Linly-Talker: An Intelligent Dialogue System for Digital People, Combining Big Language Modeling and Visual Modeling for a New Interactive Experience

Latest AI Resources8mos agorelease AI Sharing Circle

26.4K 00

General Introduction

Linly-Talker is an innovative digital human dialog system that combines Large Language Models (LLMs) with visual models to create a novel approach to human-computer interaction. The system integrates a variety of technologies such as Whisper, Linly, Microsoft Speech Services and SadTalker generating system designed to provide a realistic digital human conversation experience.Linly-Talker supports users to upload images for conversations and enhances interactivity and realism through a multi-round dialog system. The project was developed by Kedreamix and is open-sourced on GitHub for developers and researchers to use and improve.
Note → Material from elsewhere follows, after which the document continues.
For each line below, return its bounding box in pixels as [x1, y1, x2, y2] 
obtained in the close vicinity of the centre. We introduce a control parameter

Linly-Talker：数字人智能对话系统，结合大语言模型与视觉模型，实现互动新体验

Function List

multi-wheel dialog system (MDS): Supports contextualized multi-round conversations for enhanced interactivity and realism.
Image Upload Dialog: Users can upload images and talk to digital people.
Speech synthesis and recognition: Integrates with Microsoft TTS and FunASR to provide multiple speech types and fast speech recognition.
Video Subtitle Generation: Supports video subtitle generation for enhanced visual effects.
voice cloning: With the GPT-SoVITS model, voices can be cloned using one minute of speech data.
Personalized Character Generation: Supports personalized role generation with multiple models and options.
real time chat: Integration with MuseTalk for basic real-time conversation functionality.

Using Help

Installation process

cloning project: Run the following command in the terminal to clone the project:

   git clone https://github.com/Kedreamix/Linly-Talker.git

Installation of dependencies: Go to the project directory and install the required dependencies:

   cd Linly-Talker
pip install -r requirements_app.txt
pip install -r requirements_webui.txt

Configuration environment: Configure environment variables and certificates as needed to ensure proper system operation.

Guidelines for use

Starting the WebUI: Run the following command to start the WebUI:

   python webui.py

Open your browser to access http://localhost:7860The Linly-Talker web interface can be accessed by clicking on the following link.
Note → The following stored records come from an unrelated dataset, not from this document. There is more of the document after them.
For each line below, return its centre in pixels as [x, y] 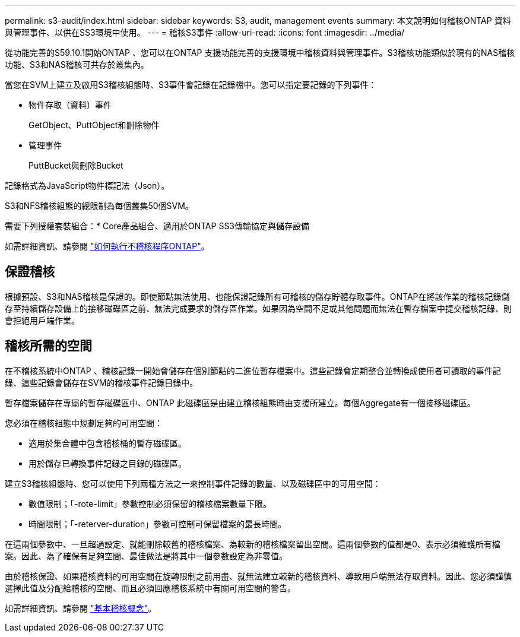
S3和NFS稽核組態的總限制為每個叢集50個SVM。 [99, 206]
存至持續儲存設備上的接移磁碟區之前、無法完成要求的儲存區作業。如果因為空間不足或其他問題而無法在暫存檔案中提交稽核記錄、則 [258, 308]
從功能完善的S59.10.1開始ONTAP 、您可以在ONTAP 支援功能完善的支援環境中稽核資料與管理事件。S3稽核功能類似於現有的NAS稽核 [260, 53]
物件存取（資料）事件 [70, 105]
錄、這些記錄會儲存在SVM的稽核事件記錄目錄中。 [102, 382]
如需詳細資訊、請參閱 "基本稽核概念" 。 [80, 608]
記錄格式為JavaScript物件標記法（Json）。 [87, 186]
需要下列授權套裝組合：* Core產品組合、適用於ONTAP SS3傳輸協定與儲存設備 [157, 226]

Uploading images for conversation::
- In the WebUI interface, click the "Upload Image" button and select the image file to be uploaded.
- Once the image is uploaded, the system automatically generates a dialog that allows the user to interact with the digital person.
Speech synthesis and recognition::
- Input text in the dialog box, select the voice type, click "Generate Voice" button, the system will synthesize the voice and play it.
- Users can also enter their voice through the microphone and the system will automatically recognize and generate text.
Video Subtitle Generation::
- Upload video files, the system will automatically generate subtitles and embed them in the video, and users can download the video files with subtitles.
voice cloning::
- Upload a voice sample of the target person and the system will use the GPT-SoVITS model for voice cloning to generate a voice similar to the target person.
Personalized Character Generation::
- In the WebUI interface, select the "Personalized Character Generation" option, enter the character information, and the system will generate a personalized digital persona.
real time chat::
- By selecting the MuseTalk module, the system will turn on the real-time dialog feature, which allows the user to interact with the digital person in real time.